• [Task to complete]:
Return the data below exactly, but only from the line containing "23.00 Uhr verschiedenste" through the line containing "highlighted in Talent [39, 98, 234, 125]", with both of those lines included.

• [Provided records]:
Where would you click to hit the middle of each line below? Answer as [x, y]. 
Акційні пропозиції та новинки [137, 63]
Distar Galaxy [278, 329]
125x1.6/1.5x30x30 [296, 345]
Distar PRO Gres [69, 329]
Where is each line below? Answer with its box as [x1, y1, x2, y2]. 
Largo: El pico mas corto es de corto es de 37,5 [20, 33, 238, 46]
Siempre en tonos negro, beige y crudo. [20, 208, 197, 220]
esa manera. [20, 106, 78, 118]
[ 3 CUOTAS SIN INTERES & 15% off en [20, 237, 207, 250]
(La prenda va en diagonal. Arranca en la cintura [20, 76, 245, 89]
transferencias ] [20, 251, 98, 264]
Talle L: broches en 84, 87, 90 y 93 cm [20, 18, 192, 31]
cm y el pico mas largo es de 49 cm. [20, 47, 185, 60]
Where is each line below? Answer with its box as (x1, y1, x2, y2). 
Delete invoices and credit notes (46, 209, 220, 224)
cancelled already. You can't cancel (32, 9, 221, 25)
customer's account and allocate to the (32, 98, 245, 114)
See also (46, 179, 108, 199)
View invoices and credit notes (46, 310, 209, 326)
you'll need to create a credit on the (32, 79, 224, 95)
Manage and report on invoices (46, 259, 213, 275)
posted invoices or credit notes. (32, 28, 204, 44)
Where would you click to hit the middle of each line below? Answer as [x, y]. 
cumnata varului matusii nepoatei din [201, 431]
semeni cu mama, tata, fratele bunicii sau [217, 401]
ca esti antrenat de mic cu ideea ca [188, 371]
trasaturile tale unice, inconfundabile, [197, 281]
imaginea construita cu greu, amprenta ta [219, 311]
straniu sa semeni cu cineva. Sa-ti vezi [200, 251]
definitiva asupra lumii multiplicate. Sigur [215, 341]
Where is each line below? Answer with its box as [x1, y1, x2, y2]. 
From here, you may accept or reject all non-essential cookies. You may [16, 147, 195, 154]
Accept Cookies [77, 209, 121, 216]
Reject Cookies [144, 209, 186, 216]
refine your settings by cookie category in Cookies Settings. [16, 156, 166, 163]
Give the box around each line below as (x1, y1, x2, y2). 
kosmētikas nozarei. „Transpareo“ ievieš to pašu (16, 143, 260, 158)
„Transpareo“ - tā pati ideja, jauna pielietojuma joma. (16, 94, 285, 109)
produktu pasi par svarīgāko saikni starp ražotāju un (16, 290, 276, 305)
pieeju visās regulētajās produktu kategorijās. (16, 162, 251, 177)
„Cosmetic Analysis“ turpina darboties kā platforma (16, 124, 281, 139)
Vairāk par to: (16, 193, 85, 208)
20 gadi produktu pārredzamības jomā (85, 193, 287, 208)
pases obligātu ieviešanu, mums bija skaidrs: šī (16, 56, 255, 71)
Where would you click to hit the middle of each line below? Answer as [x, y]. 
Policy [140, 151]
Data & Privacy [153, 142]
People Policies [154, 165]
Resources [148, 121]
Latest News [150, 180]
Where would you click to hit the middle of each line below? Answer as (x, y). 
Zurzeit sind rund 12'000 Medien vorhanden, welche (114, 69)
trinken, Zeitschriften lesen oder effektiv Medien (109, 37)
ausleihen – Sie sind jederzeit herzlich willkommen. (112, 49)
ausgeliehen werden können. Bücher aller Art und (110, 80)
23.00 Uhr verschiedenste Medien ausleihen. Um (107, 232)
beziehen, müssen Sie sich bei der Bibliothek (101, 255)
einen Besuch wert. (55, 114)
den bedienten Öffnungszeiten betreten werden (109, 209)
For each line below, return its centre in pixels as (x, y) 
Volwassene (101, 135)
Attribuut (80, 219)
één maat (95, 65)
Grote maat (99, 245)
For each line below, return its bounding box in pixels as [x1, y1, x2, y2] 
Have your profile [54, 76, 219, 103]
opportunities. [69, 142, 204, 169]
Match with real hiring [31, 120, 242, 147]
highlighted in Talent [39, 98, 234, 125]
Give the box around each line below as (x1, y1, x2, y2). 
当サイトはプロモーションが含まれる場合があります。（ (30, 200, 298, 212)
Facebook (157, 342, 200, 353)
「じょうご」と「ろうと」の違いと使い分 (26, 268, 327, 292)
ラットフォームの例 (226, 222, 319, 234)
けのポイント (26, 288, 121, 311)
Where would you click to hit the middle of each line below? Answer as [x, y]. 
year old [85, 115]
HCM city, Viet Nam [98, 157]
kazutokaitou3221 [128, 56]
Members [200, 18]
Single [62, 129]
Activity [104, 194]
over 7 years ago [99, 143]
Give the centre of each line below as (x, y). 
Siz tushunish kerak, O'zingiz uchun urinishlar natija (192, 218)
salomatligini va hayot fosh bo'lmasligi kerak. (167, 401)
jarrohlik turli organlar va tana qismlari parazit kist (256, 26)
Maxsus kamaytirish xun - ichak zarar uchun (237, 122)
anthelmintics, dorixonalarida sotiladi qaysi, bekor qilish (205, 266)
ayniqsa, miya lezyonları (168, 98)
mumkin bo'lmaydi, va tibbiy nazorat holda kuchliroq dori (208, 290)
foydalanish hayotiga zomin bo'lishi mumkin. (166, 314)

• [Problem solution]:
23.00 Uhr verschiedenste Medien ausleihen. Um (107, 232)
beziehen, müssen Sie sich bei der Bibliothek (101, 255)
einen Besuch wert. (55, 114)
den bedienten Öffnungszeiten betreten werden (109, 209)
For each line below, return its centre in pixels as (x, y) 
Volwassene (101, 135)
Attribuut (80, 219)
één maat (95, 65)
Grote maat (99, 245)
For each line below, return its bounding box in pixels as [x1, y1, x2, y2] 
Have your profile [54, 76, 219, 103]
opportunities. [69, 142, 204, 169]
Match with real hiring [31, 120, 242, 147]
highlighted in Talent [39, 98, 234, 125]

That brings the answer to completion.